Look at the expression in verse 3: “Ye have heaped treasure together for the last days.”

We have squirrels in our neighborhood who have been working like crazy for several weeks storing acorns and other things for the coming winter. Some say that because they are working so hard, we will have bad weather. I don’t know if that’s true, but I do know that they have sense enough to prepare for the days ahead. You don’t see squirrels lying around in January who have starved to death. So there is a positive side to saving and having things in store, but James is saying to us, “You lived in pleasure on earth and thought you had it made just because you had a big pile of things.”

The reminder here is to get your perspective right, to get your focus right, to get your priorities in place. Live by the principles of God’s Word and not by the pile of things that you can amass.

This passage exposes the negative side, but there’s another side in the verses that follow that heads us in the right direction.

“Be patient therefore, brethren, unto the coming of the Lord.
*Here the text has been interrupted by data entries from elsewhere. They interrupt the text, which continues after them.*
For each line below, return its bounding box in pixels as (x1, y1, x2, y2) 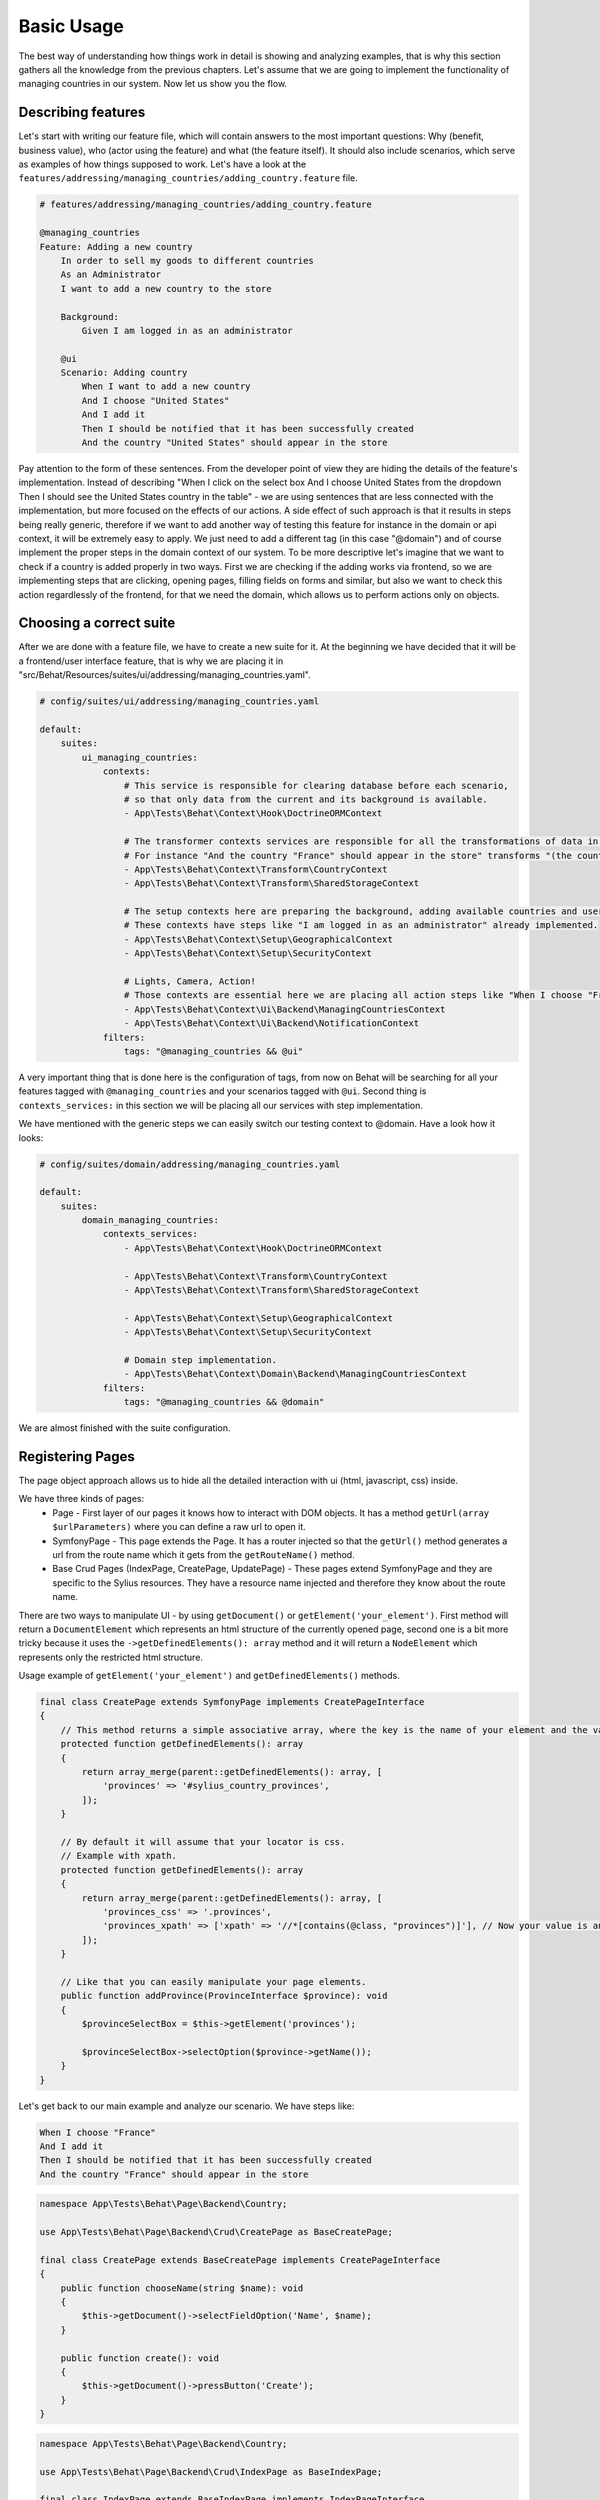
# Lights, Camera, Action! (123, 976, 257, 987)
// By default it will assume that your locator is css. (60, 1836, 346, 1847)
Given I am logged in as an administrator (81, 325, 294, 336)
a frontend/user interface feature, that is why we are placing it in (18, 655, 284, 667)
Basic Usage (18, 15, 124, 37)
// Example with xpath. (60, 1850, 177, 1862)
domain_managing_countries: (81, 1215, 220, 1226)
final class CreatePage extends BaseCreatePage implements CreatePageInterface (39, 2254, 441, 2265)
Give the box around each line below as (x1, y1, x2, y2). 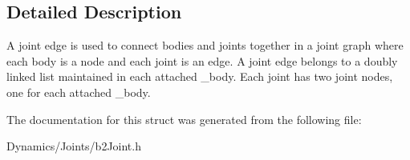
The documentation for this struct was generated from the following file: (6, 110, 362, 127)
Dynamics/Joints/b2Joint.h (6, 138, 141, 154)
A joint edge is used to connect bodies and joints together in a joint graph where (6, 37, 404, 54)
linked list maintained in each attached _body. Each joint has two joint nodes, (6, 68, 393, 85)
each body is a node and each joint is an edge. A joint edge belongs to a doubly (6, 52, 398, 69)
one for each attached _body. (6, 83, 151, 100)
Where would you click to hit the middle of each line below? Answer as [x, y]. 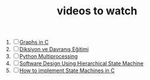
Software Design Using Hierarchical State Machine [82, 63]
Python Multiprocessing [49, 56]
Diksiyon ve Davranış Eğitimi [54, 50]
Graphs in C [34, 42]
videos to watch [97, 11]
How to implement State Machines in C [67, 70]
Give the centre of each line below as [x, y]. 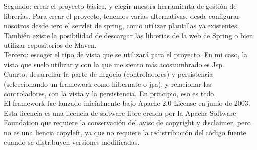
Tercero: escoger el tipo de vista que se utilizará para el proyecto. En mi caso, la [126, 54]
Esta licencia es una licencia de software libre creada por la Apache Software [120, 113]
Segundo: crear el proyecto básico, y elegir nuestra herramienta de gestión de [120, 6]
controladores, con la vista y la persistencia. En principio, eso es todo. [110, 93]
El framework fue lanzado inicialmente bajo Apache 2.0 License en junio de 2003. [127, 103]
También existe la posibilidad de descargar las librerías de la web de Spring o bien [128, 35]
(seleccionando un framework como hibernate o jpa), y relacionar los [108, 83]
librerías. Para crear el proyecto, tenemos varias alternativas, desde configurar [122, 16]
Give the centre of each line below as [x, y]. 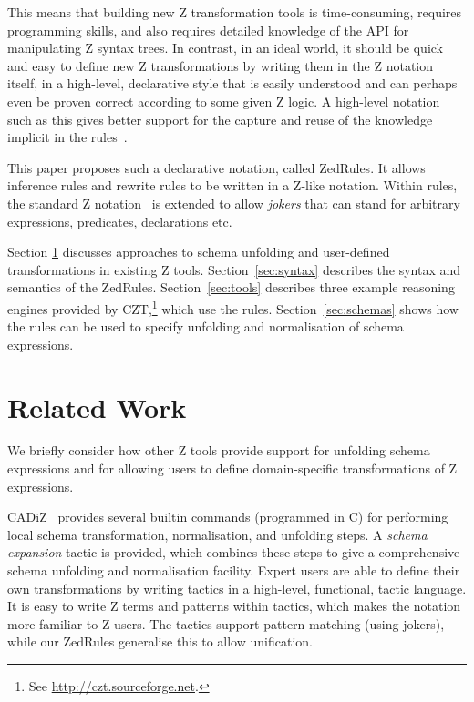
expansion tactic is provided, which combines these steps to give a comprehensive [234, 552]
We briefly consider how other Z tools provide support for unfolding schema [219, 450]
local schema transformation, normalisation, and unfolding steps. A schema [217, 534]
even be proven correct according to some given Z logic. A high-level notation [224, 101]
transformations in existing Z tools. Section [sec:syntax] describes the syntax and [234, 269]
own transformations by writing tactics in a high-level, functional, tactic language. [237, 588]
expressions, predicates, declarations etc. [120, 221]
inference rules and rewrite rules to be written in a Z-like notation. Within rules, [232, 185]
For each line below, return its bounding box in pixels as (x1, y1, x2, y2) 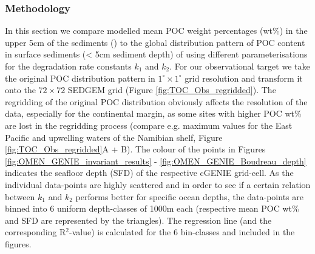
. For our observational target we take (169, 60, 310, 72)
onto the (5, 83, 36, 96)
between (5, 190, 35, 203)
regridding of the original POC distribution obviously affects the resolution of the (5, 95, 308, 108)
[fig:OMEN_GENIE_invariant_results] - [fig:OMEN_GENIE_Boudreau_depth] (5, 154, 307, 167)
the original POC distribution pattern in (5, 71, 155, 84)
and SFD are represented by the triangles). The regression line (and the (5, 213, 272, 226)
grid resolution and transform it (185, 71, 303, 84)
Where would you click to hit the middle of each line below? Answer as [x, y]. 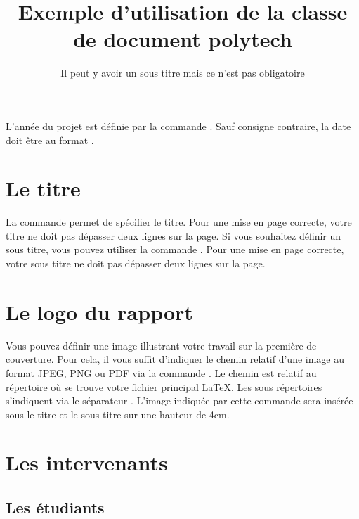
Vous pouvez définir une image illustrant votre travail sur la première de [161, 345]
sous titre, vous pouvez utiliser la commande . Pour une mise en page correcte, [175, 249]
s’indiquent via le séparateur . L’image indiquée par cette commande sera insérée [179, 401]
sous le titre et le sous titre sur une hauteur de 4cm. [118, 414]
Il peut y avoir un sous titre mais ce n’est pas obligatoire [183, 73]
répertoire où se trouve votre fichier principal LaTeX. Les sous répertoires [164, 386]
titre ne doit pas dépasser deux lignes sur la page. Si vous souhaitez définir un [174, 235]
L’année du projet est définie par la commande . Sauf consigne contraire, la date [178, 126]
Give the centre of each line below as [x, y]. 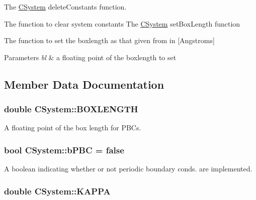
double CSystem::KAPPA [57, 191]
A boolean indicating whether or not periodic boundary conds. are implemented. [128, 169]
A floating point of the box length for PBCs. [73, 128]
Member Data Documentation [84, 84]
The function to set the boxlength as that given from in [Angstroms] [109, 40]
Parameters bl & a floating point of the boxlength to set [90, 57]
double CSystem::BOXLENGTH [71, 109]
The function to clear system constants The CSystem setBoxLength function [122, 23]
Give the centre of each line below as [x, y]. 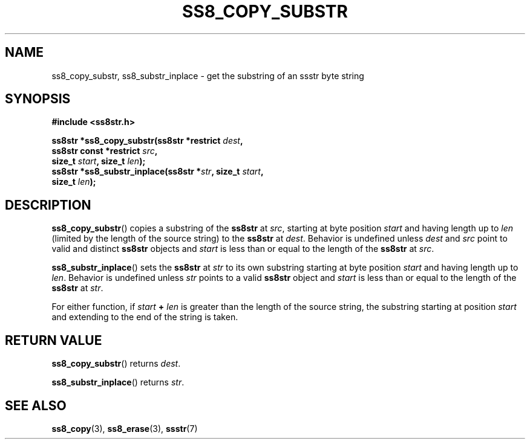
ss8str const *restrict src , [105, 151]
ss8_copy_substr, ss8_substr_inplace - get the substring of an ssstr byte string [208, 76]
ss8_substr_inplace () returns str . [118, 382]
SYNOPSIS [38, 99]
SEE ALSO [36, 405]
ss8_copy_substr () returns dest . [116, 364]
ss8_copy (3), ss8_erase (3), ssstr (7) [125, 428]
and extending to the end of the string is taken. [145, 317]
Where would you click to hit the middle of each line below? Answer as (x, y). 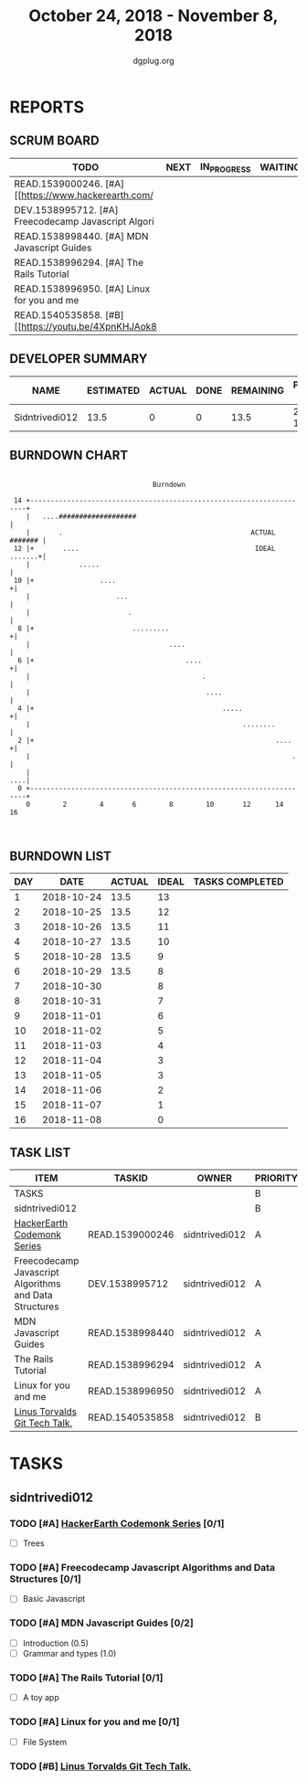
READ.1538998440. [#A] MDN (81, 236)
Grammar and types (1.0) (69, 1653)
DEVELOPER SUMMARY (79, 359)
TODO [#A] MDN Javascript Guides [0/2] (101, 1623)
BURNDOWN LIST (61, 856)
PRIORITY (276, 1178)
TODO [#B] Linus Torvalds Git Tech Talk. (101, 1766)
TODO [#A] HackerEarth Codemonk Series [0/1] (117, 1523)
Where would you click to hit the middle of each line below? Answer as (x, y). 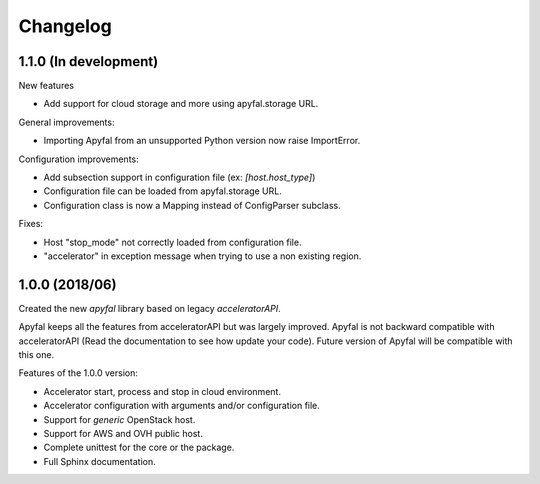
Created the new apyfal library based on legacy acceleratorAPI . (150, 308)
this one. (36, 355)
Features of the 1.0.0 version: (78, 373)
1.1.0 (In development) (88, 61)
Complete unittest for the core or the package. (139, 447)
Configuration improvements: (78, 159)
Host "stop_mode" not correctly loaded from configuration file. (172, 242)
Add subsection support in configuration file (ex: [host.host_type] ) (179, 177)
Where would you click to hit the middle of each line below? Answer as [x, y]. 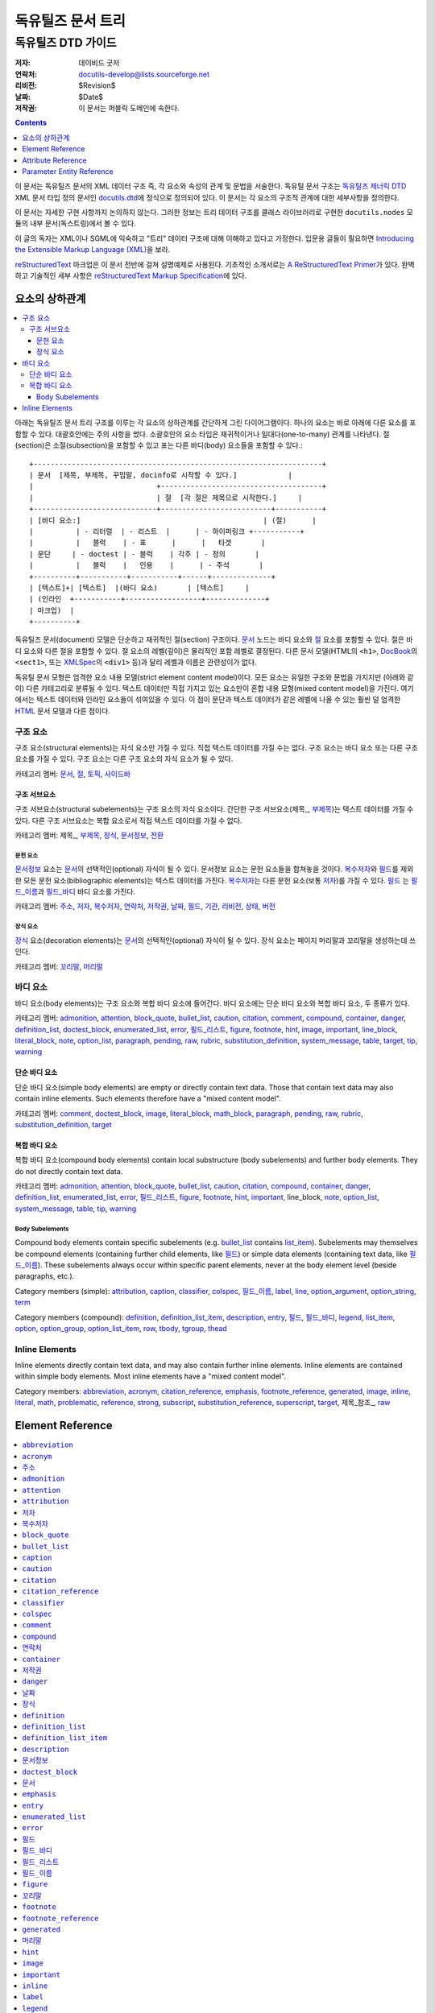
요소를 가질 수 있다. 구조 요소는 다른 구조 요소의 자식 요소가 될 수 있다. [124, 759]
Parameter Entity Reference [68, 171]
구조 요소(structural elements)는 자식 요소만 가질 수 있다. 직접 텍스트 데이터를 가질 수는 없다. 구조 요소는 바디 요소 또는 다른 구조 [216, 747]
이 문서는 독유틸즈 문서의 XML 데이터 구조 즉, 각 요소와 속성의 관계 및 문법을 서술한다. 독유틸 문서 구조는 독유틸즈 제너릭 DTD [211, 186]
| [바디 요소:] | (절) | [173, 520]
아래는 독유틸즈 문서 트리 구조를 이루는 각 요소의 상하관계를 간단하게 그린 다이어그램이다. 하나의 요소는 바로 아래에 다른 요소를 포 [215, 423]
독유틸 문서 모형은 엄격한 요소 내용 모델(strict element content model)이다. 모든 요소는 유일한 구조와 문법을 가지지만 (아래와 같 [214, 677]
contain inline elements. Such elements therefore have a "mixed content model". [148, 1098]
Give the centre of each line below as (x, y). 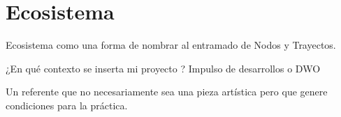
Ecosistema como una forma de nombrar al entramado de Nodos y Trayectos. (171, 45)
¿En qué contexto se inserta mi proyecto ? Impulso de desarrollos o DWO (163, 68)
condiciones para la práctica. (67, 105)
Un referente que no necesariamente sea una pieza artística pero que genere (167, 92)
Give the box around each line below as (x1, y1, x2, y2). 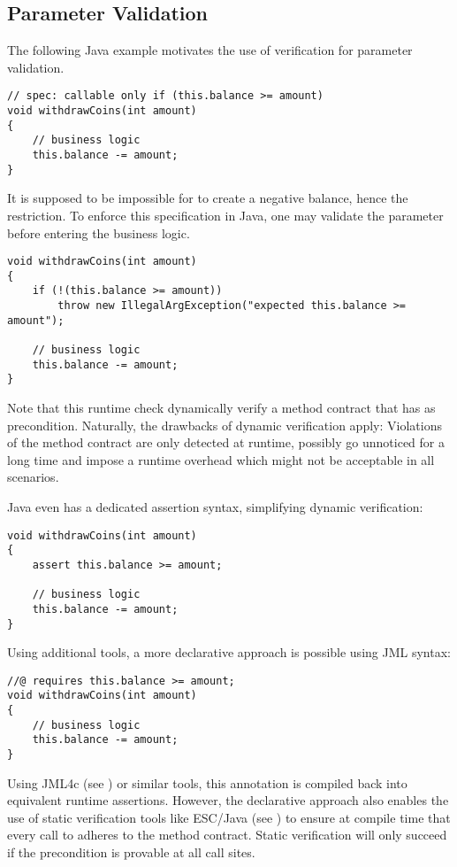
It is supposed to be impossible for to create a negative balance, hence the (7, 189, 408, 207)
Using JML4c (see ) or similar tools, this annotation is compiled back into (7, 773, 407, 792)
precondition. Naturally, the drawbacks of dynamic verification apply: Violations (7, 415, 442, 434)
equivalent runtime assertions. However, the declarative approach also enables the (7, 791, 449, 809)
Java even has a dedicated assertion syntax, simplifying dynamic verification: (7, 497, 423, 515)
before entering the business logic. (7, 223, 190, 242)
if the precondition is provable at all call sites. (7, 843, 255, 862)
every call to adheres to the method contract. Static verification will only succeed (7, 825, 447, 844)

Behold, the husbandman waiteth for the precious fruit of the earth, and hath long patience for it, until he receive the early and latter rain.

“Be ye also patient; stablish your hearts: for the coming of the Lord draweth nigh.”—Jas. 5:7,8.

In view of the pending reality of Christ’s second coming—someday, maybe even someday soon—it is wise for you and for me to get our lives set on God’s principles, not our prosperity. The principles then become the foundation for our own philosophy and practice of life. Those Bible precepts should become the priorities upon which we build our lives.

Only one life, ’twill soon be past.

Only what’s done for Christ will last.

Your “stuff” is not the substance of life and eternity; the Saviour is! So don’t put your trust where the canker and the rust can get to it. Put your trust in Him who is imperishable and eternal.

“Blessed is that man that maketh the Lord his trust.”—Ps. 40:4.